1) los viejos tiempos.

2) «sartén Tefal» (porque, sobre todo, no quería engancharse).

3) su Opel retocado.

4) su volante forrado de borreguito.

5) su chupa de cuero de cremalleras que sólo se pone los fines de semana y la raya impecable de su Levi’s 501 que su mamá consigue apretando la plancha muy fuerte.

Qué bien sienta.

Mi hermana, con su coche pijo, hace crujir los frenos en el aparcamiento del Milton, la gente se vuelve a mirarnos, y ella me dice: «Jojo me va a regañar porque haciendo esto se estropean…»

Se ríe.

Me quito las lentillas y echo el asiento para atrás.

Entramos de puntillas porque Jojo y los niños duermen.

Mi hermana me sirve un gin-tonic sin tónica y me dice:

—¿Qué es lo que no marcha?

Entonces yo se lo cuento. Pero sin estar muy convencida porque mi hermana, como psicóloga, es un desastre.

Le digo que mi corazón es como una gran bolsa vacía, una bolsa sólida, en la que se podría meter todo un bazar y, sin embargo, no hay nada dentro.

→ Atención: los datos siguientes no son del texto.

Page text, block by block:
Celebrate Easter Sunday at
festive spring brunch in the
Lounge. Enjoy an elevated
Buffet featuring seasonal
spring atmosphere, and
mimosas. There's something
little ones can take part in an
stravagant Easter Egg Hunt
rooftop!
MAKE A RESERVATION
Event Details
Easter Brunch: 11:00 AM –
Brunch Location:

Digo una bolsa, no estoy hablando de esas bolsitas birriosas de supermercado que se rompen cada dos por tres, no. Mi bolsa…, o sea, como me la imagino yo… se parecería más bien a esos grandes chismes cuadrados, de rayas blancas y azules que las gruesas Mamas negras llevan sobre la cabeza en el barrio africano de Barbes…

—Joder… pues sí que estamos apañadas —me dice mi hermana sirviéndome otra copa.